===== Provided information

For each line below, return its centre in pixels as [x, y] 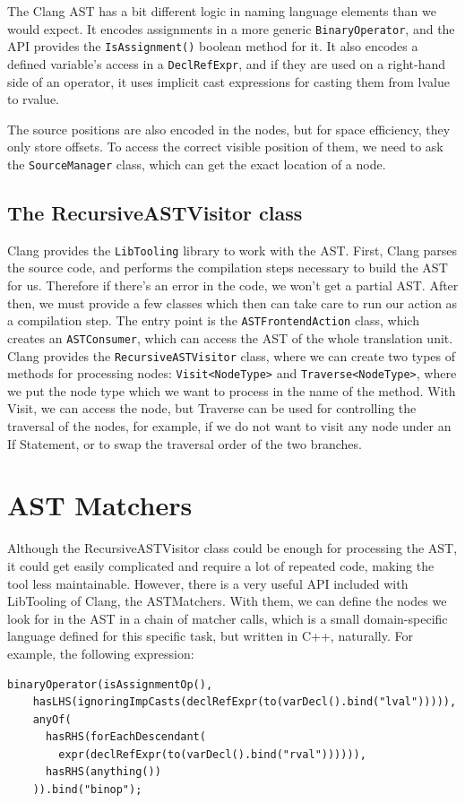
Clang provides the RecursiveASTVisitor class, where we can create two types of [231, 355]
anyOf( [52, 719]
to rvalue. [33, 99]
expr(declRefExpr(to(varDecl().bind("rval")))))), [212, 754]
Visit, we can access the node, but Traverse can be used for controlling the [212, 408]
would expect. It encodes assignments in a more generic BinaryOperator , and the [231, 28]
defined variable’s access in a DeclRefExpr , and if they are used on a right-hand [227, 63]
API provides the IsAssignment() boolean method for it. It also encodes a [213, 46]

==========
===== Provided information

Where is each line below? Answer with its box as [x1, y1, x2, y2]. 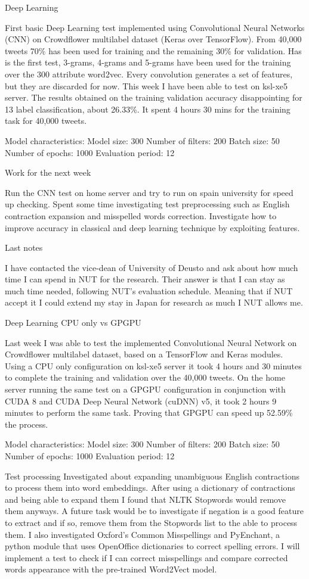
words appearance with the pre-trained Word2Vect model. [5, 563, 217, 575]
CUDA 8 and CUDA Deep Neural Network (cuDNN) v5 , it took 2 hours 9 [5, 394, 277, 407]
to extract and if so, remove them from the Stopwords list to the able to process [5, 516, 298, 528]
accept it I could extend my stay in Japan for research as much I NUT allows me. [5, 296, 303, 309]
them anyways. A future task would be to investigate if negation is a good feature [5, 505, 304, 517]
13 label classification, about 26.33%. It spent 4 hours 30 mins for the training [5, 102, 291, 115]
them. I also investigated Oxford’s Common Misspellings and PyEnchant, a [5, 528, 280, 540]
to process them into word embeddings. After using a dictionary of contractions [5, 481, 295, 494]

==========

What the task requires.
Please make an exact copy of the lines above from the line with "anyOf( [52, 719]" through the line with "defined variable’s access", both ends included.

Answer to this exercise.
anyOf( [52, 719]
to rvalue. [33, 99]
expr(declRefExpr(to(varDecl().bind("rval")))))), [212, 754]
Visit, we can access the node, but Traverse can be used for controlling the [212, 408]
would expect. It encodes assignments in a more generic BinaryOperator , and the [231, 28]
defined variable’s access in a DeclRefExpr , and if they are used on a right-hand [227, 63]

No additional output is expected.